**Task to carry out**
Among the lines of the records, please find those that contain the word "different" and copy them.

**Extracted records**
* * *

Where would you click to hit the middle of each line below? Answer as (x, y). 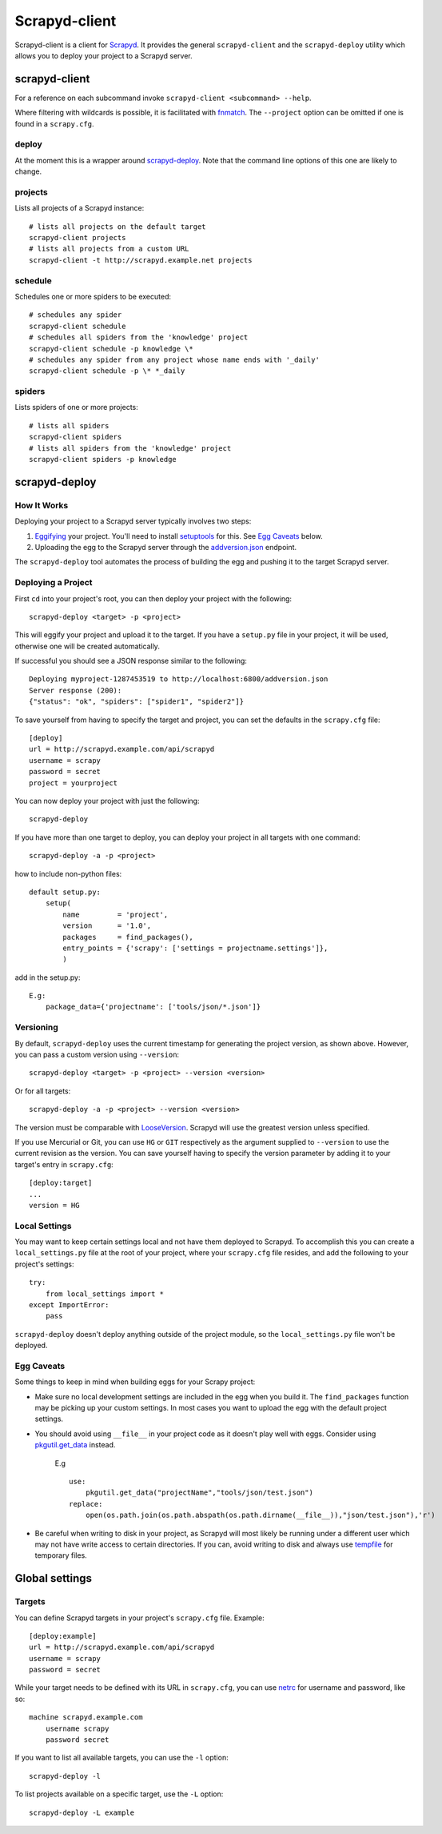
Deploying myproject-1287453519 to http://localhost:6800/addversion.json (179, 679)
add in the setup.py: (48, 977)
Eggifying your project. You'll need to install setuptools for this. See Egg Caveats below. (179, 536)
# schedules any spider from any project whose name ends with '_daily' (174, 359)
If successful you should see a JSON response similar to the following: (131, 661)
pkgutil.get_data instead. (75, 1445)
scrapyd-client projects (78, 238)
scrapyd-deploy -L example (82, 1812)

* * *

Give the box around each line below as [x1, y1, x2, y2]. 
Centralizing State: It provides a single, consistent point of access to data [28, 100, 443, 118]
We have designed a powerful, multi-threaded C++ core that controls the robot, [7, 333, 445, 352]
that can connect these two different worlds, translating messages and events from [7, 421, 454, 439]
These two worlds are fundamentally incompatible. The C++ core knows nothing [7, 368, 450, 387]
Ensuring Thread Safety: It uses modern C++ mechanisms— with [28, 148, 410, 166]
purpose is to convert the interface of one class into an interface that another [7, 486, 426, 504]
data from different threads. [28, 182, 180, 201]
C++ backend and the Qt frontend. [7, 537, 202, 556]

* * *

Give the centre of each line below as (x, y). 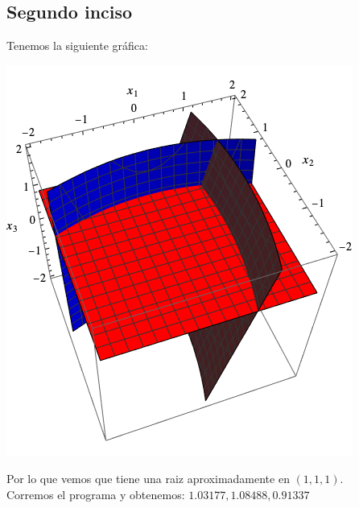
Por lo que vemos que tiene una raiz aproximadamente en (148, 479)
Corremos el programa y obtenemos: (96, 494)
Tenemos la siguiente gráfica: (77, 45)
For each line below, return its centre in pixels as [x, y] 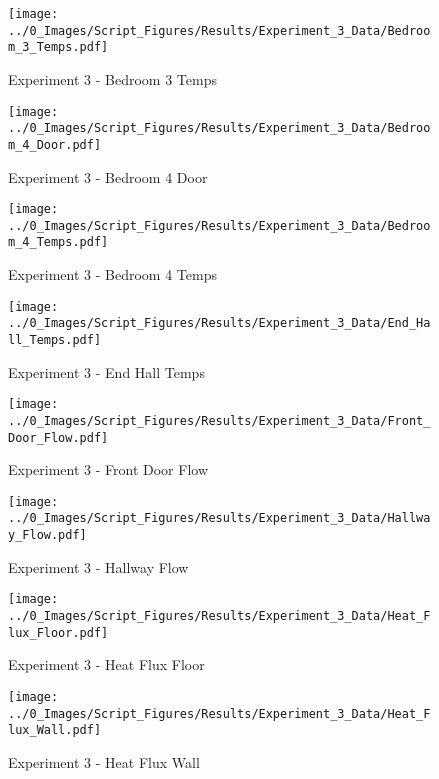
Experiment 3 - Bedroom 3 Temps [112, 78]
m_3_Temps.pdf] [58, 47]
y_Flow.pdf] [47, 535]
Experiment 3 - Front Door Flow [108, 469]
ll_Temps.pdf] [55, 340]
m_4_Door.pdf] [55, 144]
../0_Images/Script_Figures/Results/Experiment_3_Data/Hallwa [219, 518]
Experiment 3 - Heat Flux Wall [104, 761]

* * *

**Written answer**
that can connect these two different worlds, translating messages and events from [7, 421, 454, 439]
data from different threads. [28, 182, 180, 201]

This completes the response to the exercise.